The photographer has to determine a rate that factors these accordingly, and many other things (availability, short-term notice, …) as well into the compensation rate.

Just because both models are willing to stand in front of the camera for equal time does not mean they are providing equal value to the photographer. [It is also true that multiple photographers do not provide equal representation value to a model, which is why one looks at a photographer’s portfolio before accepting a trade-based assignment. Skill, equipment, and post-processing abilities are the parameters the photographer has to measure up to.]

Here’s a reasonable compensation paradigm that is actually fair to both parties equally:

  • If a model is hired by the photographer, the compensation is cash. (Pose for me.)
  • If there is a trade of services, her compensation is the photos and his the model’s time.
  • If the photographer is hired by the model, the compensation is cash. (Make me a portfolio.)

This makes sense from other business methodologies: if you were hired to do a task, such as frame a painting, you get paid, you don’t get a copy of the painting, free frames, or free framing services. An expert framer, incidentally, would be paid more too, and the resulting craftsmanship would be obvious. Quality, not time, is what’s sought.

The task a photographer is hiring for is to have someone take specific direction so they can produce a precise product. To get cash and photos would be double compensation and thereby a double hit on the photographer; most likely that would be the last time the photographer ever cast or recommended the model.
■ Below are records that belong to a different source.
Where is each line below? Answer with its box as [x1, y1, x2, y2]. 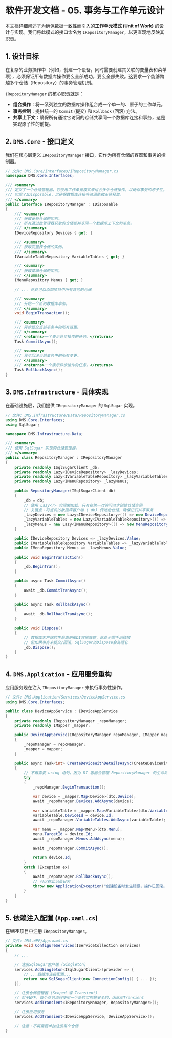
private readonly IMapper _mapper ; [14, 723, 91, 728]
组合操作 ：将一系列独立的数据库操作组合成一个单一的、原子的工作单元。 [12, 101, 165, 108]
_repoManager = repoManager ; [24, 742, 86, 747]
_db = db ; [24, 497, 45, 503]
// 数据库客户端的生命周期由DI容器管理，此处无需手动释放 [24, 635, 131, 640]
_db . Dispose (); [24, 645, 56, 650]
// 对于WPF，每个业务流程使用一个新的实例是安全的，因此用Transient [14, 995, 144, 1000]
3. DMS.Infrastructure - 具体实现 [5, 388, 109, 397]
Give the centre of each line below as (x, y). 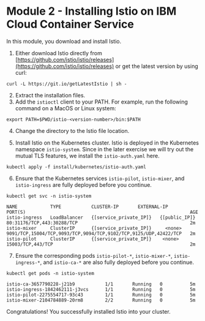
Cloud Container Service (70, 24)
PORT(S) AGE (102, 212)
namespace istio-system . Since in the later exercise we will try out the (104, 149)
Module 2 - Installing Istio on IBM (91, 11)
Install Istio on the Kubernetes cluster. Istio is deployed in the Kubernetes (107, 143)
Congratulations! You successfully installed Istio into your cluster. (88, 311)
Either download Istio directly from (58, 53)
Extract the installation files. (50, 95)
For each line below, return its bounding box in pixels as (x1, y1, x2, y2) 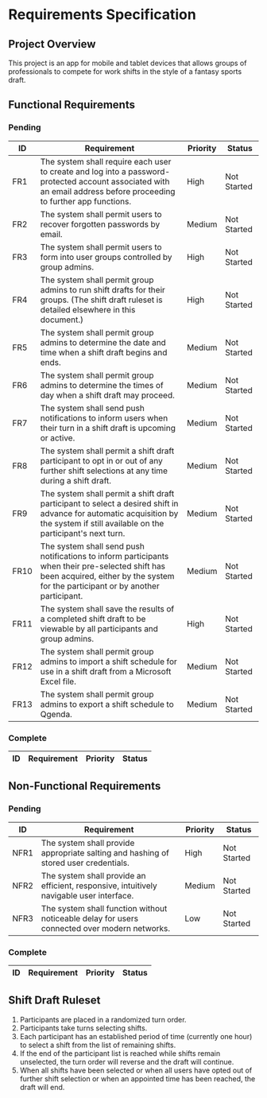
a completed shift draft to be (40, 613, 146, 624)
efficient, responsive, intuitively (41, 880, 157, 891)
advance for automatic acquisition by (40, 507, 179, 518)
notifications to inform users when (40, 412, 168, 423)
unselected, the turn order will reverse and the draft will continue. (19, 1057, 234, 1066)
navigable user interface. (41, 890, 134, 901)
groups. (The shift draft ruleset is (40, 294, 163, 305)
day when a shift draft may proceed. (40, 390, 175, 401)

That said, there is nothing wrong with the model requesting some pictures in leu of some portion of the cash. Sometimes the photographer can do this, but quite often if the photographer has been hired on behalf of client, it’s stipulated in the contract that he can not. Hence the cash, which usually comes from a budget that the photographer may, or may not, have control over.

If a model wants photos and tear sheets, that should be negotiated up front, not after the shoot. Again, the photographer may have contractual bindings.
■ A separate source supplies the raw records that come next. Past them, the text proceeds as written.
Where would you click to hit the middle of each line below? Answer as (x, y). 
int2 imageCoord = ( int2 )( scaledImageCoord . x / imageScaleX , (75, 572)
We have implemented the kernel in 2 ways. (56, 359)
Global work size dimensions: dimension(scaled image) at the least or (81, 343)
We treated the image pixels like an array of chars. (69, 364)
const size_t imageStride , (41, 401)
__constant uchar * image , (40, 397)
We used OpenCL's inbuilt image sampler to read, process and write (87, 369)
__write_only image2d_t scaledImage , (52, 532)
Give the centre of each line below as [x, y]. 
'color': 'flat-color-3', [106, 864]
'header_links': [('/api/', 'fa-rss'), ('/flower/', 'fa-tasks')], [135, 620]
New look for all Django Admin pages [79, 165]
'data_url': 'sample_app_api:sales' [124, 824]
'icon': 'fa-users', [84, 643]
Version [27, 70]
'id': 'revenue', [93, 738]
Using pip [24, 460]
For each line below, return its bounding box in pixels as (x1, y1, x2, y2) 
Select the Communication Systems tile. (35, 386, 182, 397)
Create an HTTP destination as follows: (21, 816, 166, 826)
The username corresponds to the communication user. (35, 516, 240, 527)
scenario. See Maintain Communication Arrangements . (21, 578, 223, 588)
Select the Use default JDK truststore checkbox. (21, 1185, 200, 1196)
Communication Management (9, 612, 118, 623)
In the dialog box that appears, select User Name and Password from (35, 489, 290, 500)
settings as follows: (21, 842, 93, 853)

Some models will be fortunate enough to find photographers who will give away photos in addition to cash. Models, if you get cash, don’t expect this, but be grateful if it happens to you — the photographer has figured out a win-win situation that you both can benefit from. Don’t be mistaken, this action is somewhat self serving to the photographer, as he’s looking for extra visibility and word of mouth advertising from you to widen his client base.
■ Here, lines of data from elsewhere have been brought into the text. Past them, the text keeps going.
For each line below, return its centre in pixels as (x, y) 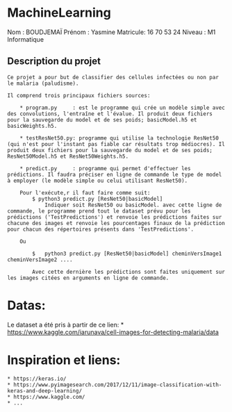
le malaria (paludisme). (43, 83)
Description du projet (54, 61)
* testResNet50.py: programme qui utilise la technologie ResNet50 (119, 138)
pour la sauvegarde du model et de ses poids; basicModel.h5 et (102, 120)
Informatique (25, 39)
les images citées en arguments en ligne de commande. (88, 278)
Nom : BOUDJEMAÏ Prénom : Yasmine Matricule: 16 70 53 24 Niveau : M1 (111, 32)
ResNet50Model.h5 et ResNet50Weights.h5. (68, 156)
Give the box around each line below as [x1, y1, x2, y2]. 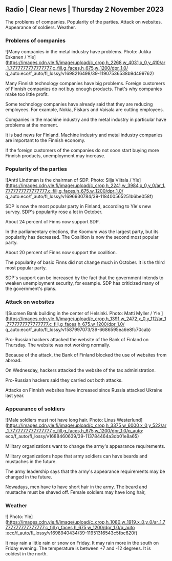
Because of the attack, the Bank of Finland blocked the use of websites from [5, 351, 167, 358]
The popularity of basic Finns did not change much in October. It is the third [5, 259, 165, 265]
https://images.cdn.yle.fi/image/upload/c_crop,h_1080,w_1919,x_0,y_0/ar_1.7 [7, 519, 165, 525]
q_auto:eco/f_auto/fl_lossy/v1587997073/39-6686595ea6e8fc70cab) [5, 326, 151, 333]
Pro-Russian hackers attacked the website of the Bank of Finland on [5, 336, 149, 342]
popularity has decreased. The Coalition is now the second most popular [5, 234, 159, 240]
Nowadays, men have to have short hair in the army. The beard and [5, 484, 147, 490]
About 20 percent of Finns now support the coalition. [5, 250, 117, 256]
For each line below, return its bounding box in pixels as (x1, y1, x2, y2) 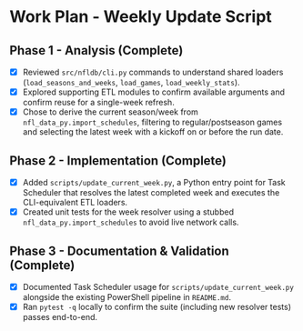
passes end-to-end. (22, 312, 98, 323)
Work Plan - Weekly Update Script (9, 6, 273, 27)
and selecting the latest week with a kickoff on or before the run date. (22, 126, 284, 137)
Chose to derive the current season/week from (22, 106, 198, 117)
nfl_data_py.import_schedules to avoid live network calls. (22, 216, 239, 228)
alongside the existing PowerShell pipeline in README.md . (22, 292, 232, 302)
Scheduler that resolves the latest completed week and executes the (22, 187, 280, 198)
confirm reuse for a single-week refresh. (22, 97, 175, 108)

Paying gigs are more likely for models when the client needs a specific look. If there’s just a generic need, photographers are going to draw more from TFP/CD deals. Knowing this, the more variety a model can pull off in her portfolio, the easier she just made it for the photographer to just to cut a check than to keep searching.

There does seem to be a subset of models that have a higher impression of their own market value than the market will actually tolerate. New models don’t seem to have this problem much, experienced models have a very good sense of worth (and a portfolio to prove it), but it’s most common among the narrow my-portfolio-is-cell-phone-pictures / I-want-a-job-pay-me modeling-wannabes. These models are usually difficult to work with and are problematic after the shoot, having shifting expectations of the deliverable. Photographers will actively try to avoid them and anyone that fits that stereotype.

Models: if your portfolio reeks of indicators that you fall into this pile (whether you really do or not), be aware that you’re hurting your chances to get a casting call, profile comments, TFP/CD deals, and valuable experience. If you want higher compensation, simply do what those did who are earning it. Their profiles are right there in the open on many modeling sites. Your chances of getting directed casting calls will increase.